I am hoping someone can explain why two hours of data purging purportedly results in a mere 32 KB reduction in data usage on my mysql instance. Here are my details:
I have a mysql database (running on Amazon RDS) from which I am attempting to purge data. I am doing this in order to avoid running out of storage space, because Amazon caps you at 1TB, and if we take no action we will eventually hit this limit.
I am using this command to calculate the size of my tables and indices:
select * from information_schema.tables;
There are two InnoDB tables in particular that consume the majority of my storage. I have a process that is iterating through my largest table deleting records. At time t = 0 I ran the above SQL query and got the following results for data length and index data length:
- Data length: 56431116288
- Index data length: 74233151488
Two hours later, after continuously running my database cleaner process, I ran the above SQL statement and got following:
- Data length: 56431083520
- Index data length: 74126147584
That basically means I shaved off 32 KB of table data and 102 MB of index data.

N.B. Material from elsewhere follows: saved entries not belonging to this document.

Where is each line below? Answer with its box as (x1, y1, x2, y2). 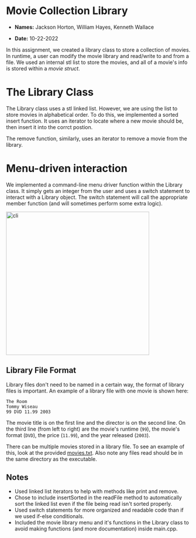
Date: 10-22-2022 (14, 35, 59, 42)
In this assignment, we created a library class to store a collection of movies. (6, 46, 191, 53)
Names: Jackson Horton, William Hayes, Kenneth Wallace (14, 23, 154, 31)
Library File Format (6, 366, 77, 375)
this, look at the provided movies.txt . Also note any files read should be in (6, 449, 183, 456)
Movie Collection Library (6, 4, 128, 18)
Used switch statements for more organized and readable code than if (14, 506, 184, 514)
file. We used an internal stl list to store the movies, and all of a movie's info (6, 59, 188, 66)
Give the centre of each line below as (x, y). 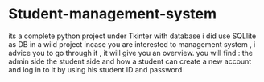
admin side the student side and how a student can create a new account (130, 61)
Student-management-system (113, 14)
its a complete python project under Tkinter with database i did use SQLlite (132, 36)
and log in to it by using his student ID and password (95, 69)
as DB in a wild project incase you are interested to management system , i (132, 44)
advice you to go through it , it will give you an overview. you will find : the (131, 53)
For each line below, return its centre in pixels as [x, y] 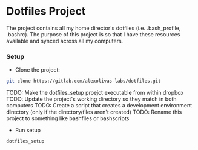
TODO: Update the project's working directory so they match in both [91, 99]
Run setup [28, 130]
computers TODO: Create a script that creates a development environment [99, 106]
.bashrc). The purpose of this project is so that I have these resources [93, 34]
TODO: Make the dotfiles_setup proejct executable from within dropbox [95, 93]
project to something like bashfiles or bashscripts [68, 118]
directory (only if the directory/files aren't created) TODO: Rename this [94, 112]
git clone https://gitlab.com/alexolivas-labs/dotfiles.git [84, 81]
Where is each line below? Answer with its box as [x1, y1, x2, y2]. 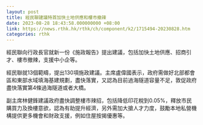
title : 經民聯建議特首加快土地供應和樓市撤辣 [6, 14, 107, 21]
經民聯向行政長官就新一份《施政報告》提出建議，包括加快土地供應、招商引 [6, 49, 192, 56]
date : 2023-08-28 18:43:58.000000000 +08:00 [6, 20, 120, 26]
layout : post [6, 8, 39, 15]
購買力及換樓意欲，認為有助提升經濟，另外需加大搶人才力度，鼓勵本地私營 [6, 104, 192, 112]
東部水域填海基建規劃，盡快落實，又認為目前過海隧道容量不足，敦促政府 [16, 77, 197, 84]
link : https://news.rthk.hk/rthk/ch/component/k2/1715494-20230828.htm [6, 25, 190, 32]
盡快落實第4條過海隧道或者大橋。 [6, 84, 89, 91]

The reduction in the index makes sense. The reduction in the table data is insanely small. It is not possible that other data was inserted during this time, because I am running this test on a backup copy of my database (one of the nice things about RDS is you can get a complete replicate of your DB up and running to run experiments on, such as this one). I also confirmed that the AUTO_INCREMENT value was identical both times.
Can someone explain why data length has not moved much at all? Is data length just a really quick and dirty approximation? Is there some other compaction step mysql will eventually do? Or have I totally mis-interpreted the use of these fields?
Thank you!
Update
I may have figured it out -- at time t=0
- DATA_FREE = 77594624
Four hours laters,
- DATA_FREE = 256901120
That means I have increased DATA_FREE by appx 171MB.

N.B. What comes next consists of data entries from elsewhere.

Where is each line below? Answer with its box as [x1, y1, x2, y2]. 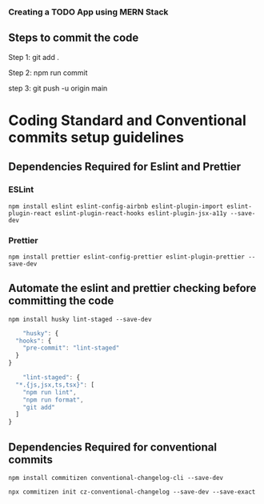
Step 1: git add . [8, 52, 60, 62]
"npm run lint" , [22, 388, 78, 396]
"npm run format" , [22, 395, 84, 404]
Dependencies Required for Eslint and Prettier [8, 160, 242, 174]
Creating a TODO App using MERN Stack [8, 6, 169, 18]
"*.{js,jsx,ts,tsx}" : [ [15, 381, 94, 389]
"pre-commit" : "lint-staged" [22, 344, 120, 352]
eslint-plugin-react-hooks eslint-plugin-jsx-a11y [54, 209, 227, 218]

Does this therefore mean that if I insert another 171MB, it will come out of the DATA_FREE pool, and so my Data length will not increase?
Put another way, let's say I start with a new InnoDB table and insert 20 GB of data (assuming that 20 GB incorporates all the excess InnoDB stuff, I realize data stored in InnoDB is larger than MyISAM), then I delete all data, then I insert 10 GB of data. When I run select * from information_schema.tables, I should see Data length of 10 GB and Data free of 10 GB, right? I should not expect to see Data length of 30 GB/Data free of 0 GB nor should I expect to see data length of 10 GB/data free of 10 GB?
Update 2
This post on Stack Overflow would also seem to confirm that my analysis.